Anyway, I always admire my friend's single lid - it made her looks so youthful, like she's in her thirties, and she's almost double that!  No one believes her age.


----------



## summer6310 (Feb 22, 2007)

Grass is alwasy greener on the other side...

I'm asian and I do have double eye lid, but I still complain that i don't have BIG LID for me to play with all those colorful e/s, well, what can you do... so I like to focus more on making "3D" effect on my face, I love blush, highlighter, bronzer to create lighting effect, accentuate taller nose, bigger eyes and all that, also use colorful eyeliner to change the eye shape. You just need to find the way that works for you and make the best of your own feature


----------



## miss-lilly (Feb 24, 2007)

Really?? I love so much the look of asian eyes!!
My favorite tuts are from asian girls and many times I wish that my eyes were like that, I think they are co cute and special!


----------



## NFTP (Feb 24, 2007)

i think single eyelids are just as beautiful as double eyelids. im sure that are lots of people that feel the same way. the most important thing to remember is that not all makeup looks will look good on every person, since everyone is different. i agree with the above posters that you should experiment with application. perhaps, it would be helpful to look up pictures of celebs who have similar eyelids to yours, to learn how to do eyemakeup. thats what i did. also, they do make tapes and glues to create a temporary fold on the eyes. this could be a product that might  be worth a try. ive never tried it, but i know people that use them.


----------



## geeko (Feb 25, 2007)

i am a sucker for the barbie's eotds...but damn it...because i have no crease and no double eyelids....i can't get those looks to work on me


----------



## astronaut (Mar 4, 2007)

Quote:

   Originally Posted by *NFTP* 

 
_perhaps, it would be helpful to look up pictures of celebs who have similar eyelids to yours, to learn how to do eyemakeup. thats what i did. also, they do make tapes and glues to create a temporary fold on the eyes. this could be a product that might  be worth a try. ive never tried it, but i know people that use them._

 
What sucks about that is that I can't think of really any celebrity that has a single lid. I don't even see that many Asian celebrities overseas have a single lid... And those tapes and glues... omg! I've tried them once or twice and it was like total hell. It looks ridiculouse! I'd rather have someone cut my eye open in surgery than use those things again!


----------



## ticklemethu (Mar 4, 2007)

Not all Asians have single lids...I'm Asian and I have double eye  lids..






~

You can always consider eye lid surgery! 
	

	
	
		
		

		
		
	


	




I have a few friends that have turned to that..


----------



## VeronikaJ (Mar 4, 2007)

I LOVE Asian eyes! They are beautiful just as they are and don't ever forget that!  In fact, I jump at the chance to do makeup on Asian gals... it seems no matter what I do they always look gorgeous.  Just like you are


----------



## dreamiez (Oct 1, 2008)

I have single eyelids as well. been wondering how should i do my eye makeup?

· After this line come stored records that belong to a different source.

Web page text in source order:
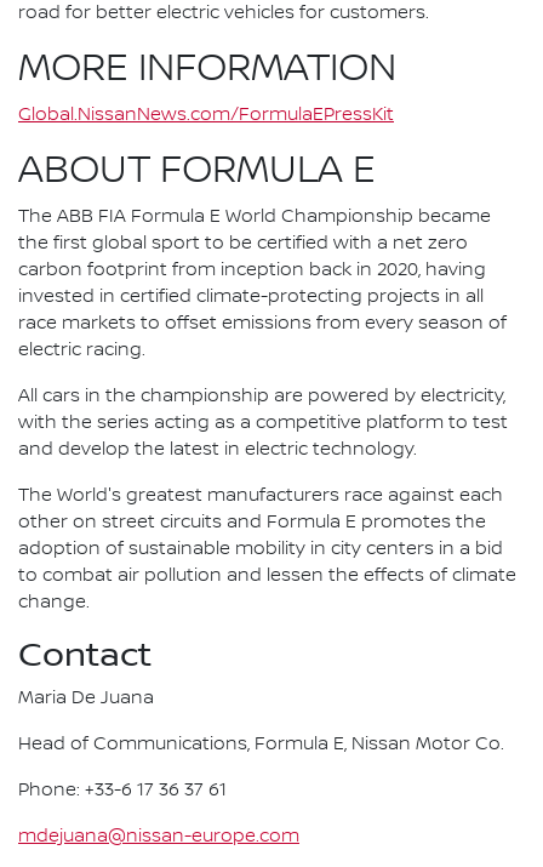
road for better electric vehicles for customers.
MORE INFORMATION
Global.NissanNews.com/FormulaEPressKit
ABOUT FORMULA E
The ABB FIA Formula E World Championship became
the first global sport to be certified with a net zero
carbon footprint from inception back in 2020, having
invested in certified climate-protecting projects in all
race markets to offset emissions from every season of
electric racing.
All cars in the championship are powered by electricity,
with the series acting as a competitive platform to test
and develop the latest in electric technology.
The World's greatest manufacturers race against each
other on street circuits and Formula E promotes the
adoption of sustainable mobility in city centers in a bid
to combat air pollution and lessen the effects of climate
change.
Contact
Maria De Juana
Head of Communications, Formula E, Nissan Motor Co.
Phone: +33-6 17 36 37 61
mdejuana@nissan-europe.com
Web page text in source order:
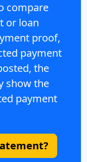
compare
or loan
proof,
payment
the
show the
payment
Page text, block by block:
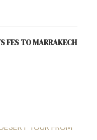
FES TO MARRAKECH

tried a couple of times, and always look like a disaster >.<


----------



## astronaut (Oct 1, 2008)

I'm quiet embarrassed of the posts I've made in this thread looking at them now. What a difference a year makes. 

Here's my updated opinion: It is possible to wear eye makeup without having a crease. It should not be viewed as a burden or pain. Application is just different and you're just going to have to experiment and practice with what works and what doesn't with your eye shape and features, because it's out there. Trying just a few times with makeup probably isn't going to cut it for anybody starting out with makeup, let alone personalizing to your features. 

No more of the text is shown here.